ID3D12Device::MakeResident method (d3d12.h)

Makes objects resident for the device.

Syntax

HRESULT MakeResident(
       UINT           NumObjects,
  [in] ID3D12Pageable * const *ppObjects
);

Parameters

NumObjects

Type: UINT

The number of objects in the ppObjects array to make resident for the device.

[in] ppObjects

Type: ID3D12Pageable*

A pointer to a memory block that contains an array of ID3D12Pageable interface pointers for the objects.

Even though most D3D12 objects inherit from ID3D12Pageable, residency changes are only supported on the following objects: Descriptor Heaps, Heaps, Committed Resources, and Query Heaps

Return value

Type: HRESULT

This method returns one of the Direct3D 12 Return Codes.

Remarks

MakeResident loads the data associated with a resource from disk, and re-allocates the memory from the resource's appropriate memory pool. This method should be called on the object which owns the physical memory.

Use this method, and Evict, to manage GPU video memory, noting that this was done automatically in D3D11, but now has to be done by the app in D3D12.
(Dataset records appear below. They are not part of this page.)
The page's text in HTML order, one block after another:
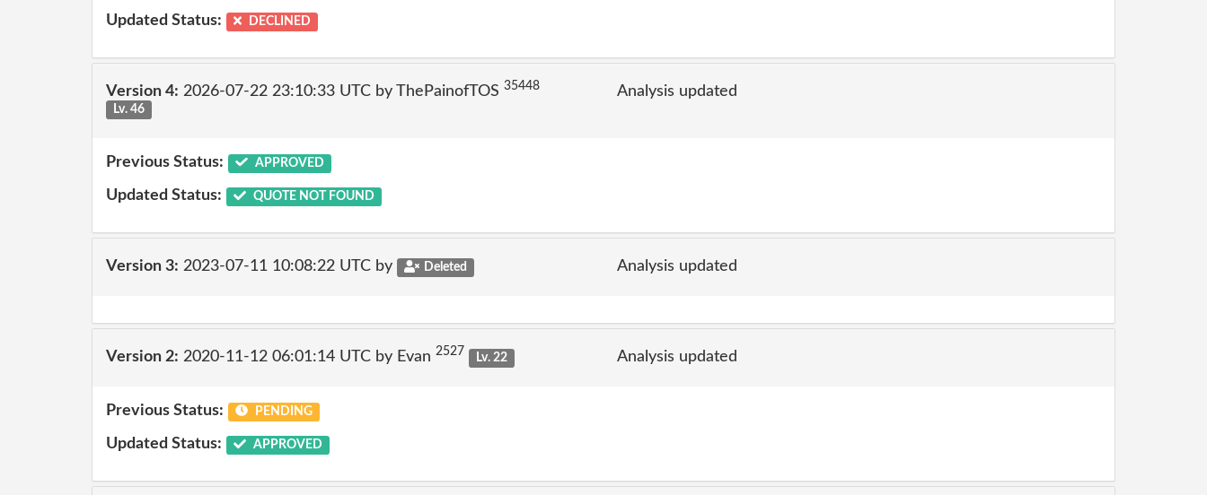
Updated Status: DECLINED
Version 4: 2026-07-22 23:10:33 UTC by ThePainofTOS 35448
Lv. 46
Analysis updated
Previous Status: APPROVED
Updated Status: QUOTE NOT FOUND
Version 3: 2023-07-11 10:08:22 UTC by Deleted Analysis updated
Version 2: 2020-11-12 06:01:14 UTC by Evan 2527 Lv. 22 Analysis updated
Previous Status: PENDING
Updated Status: APPROVED
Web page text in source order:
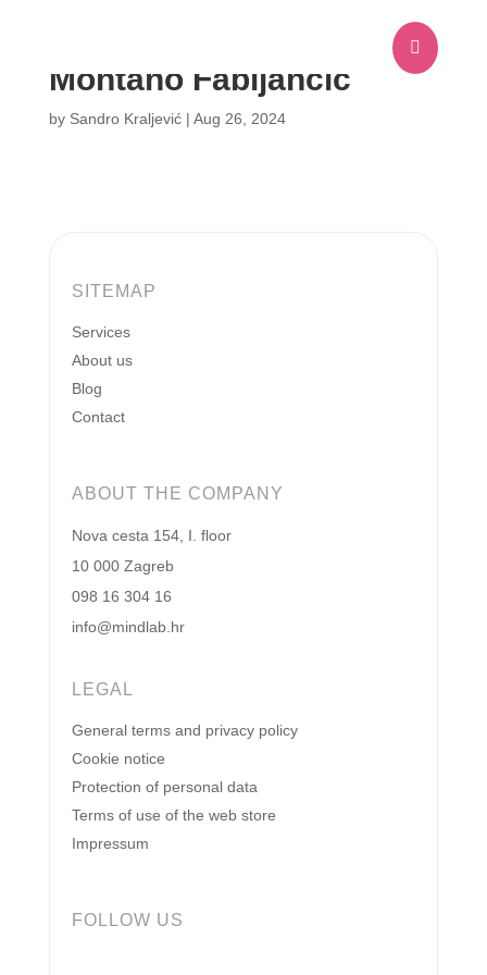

MakeResident and Evict can help applications manage the residency budget on many adapters. MakeResident explicitly pages-in data and, then, precludes page-out so the GPU can access the data. Evict enables page-out.

Some GPU architectures do not benefit from residency manipulation, due to the lack of sufficient GPU virtual address space. Use D3D12_FEATURE_DATA_GPU_VIRTUAL_ADDRESS_SUPPORT and IDXGIAdapter3::QueryVideoMemoryInfo to recognize when the maximum GPU VA space per-process is too small or roughly the same size as the residency budget. For such architectures, the residency budget will always be constrained by the amount of GPU virtual address space. Evict will not free-up any residency budget on such systems.

Applications must handle MakeResident failures, even if there appears to be enough residency budget available. Physical memory fragmentation and adapter architecture quirks can preclude the utilization of large contiguous ranges. Applications should free up more residency budget before trying again.

MakeResident is ref-counted, such that Evict must be called the same amount of times as MakeResident before Evict takes effect. Objects that support residency are made resident during creation, so a single Evict call will actually evict the object.

Applications must use fences to ensure the GPU doesn't use non-resident objects. MakeResident must return before the GPU executes a command list that references the object. Evict must be called after the GPU finishes executing a command list that references the object.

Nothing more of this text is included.